> [Record extracts]:
####

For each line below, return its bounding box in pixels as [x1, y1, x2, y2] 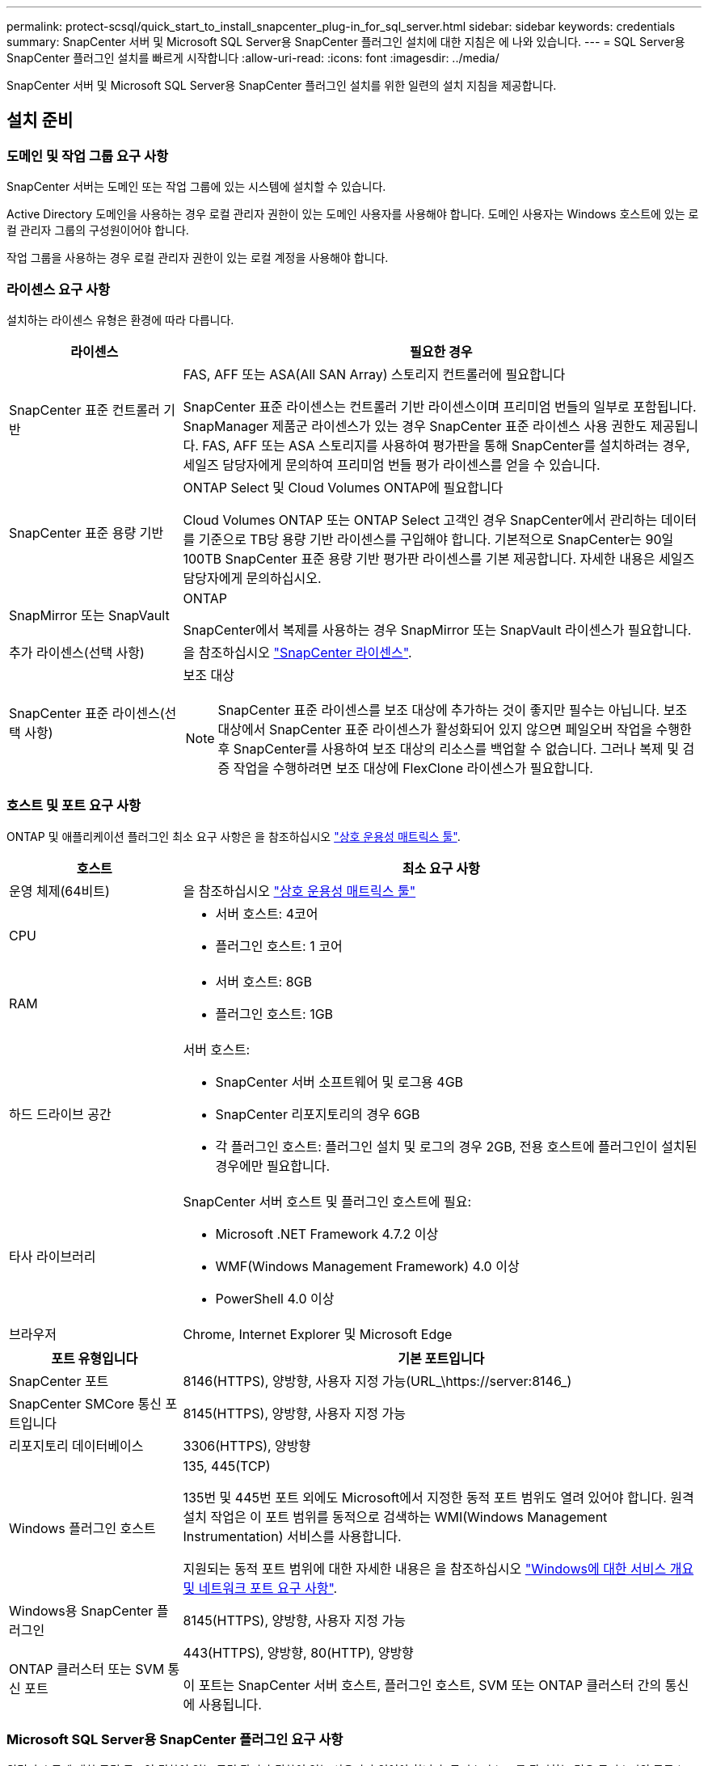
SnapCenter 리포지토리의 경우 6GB [215, 1105, 420, 1122]
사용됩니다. [198, 1696, 262, 1713]
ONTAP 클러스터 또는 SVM [9, 1660, 165, 1677]
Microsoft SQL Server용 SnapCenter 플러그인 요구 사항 [6, 1731, 343, 1748]
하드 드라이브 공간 [9, 1105, 112, 1122]
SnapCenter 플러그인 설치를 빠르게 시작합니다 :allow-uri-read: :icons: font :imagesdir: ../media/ [6, 51, 499, 65]
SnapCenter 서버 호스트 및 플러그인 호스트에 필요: [183, 1193, 472, 1210]
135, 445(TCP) [183, 1457, 271, 1474]

####

> [Prompt]:
Wherever the string "SnapCenter" appears in the entries, copy that line.

> [Response]:
SnapCenter 리포지토리의 경우 6GB [215, 1105, 420, 1122]
Microsoft SQL Server용 SnapCenter 플러그인 요구 사항 [6, 1731, 343, 1748]
SnapCenter 플러그인 설치를 빠르게 시작합니다 :allow-uri-read: :icons: font :imagesdir: ../media/ [6, 51, 499, 65]
SnapCenter 서버 호스트 및 플러그인 호스트에 필요: [183, 1193, 472, 1210]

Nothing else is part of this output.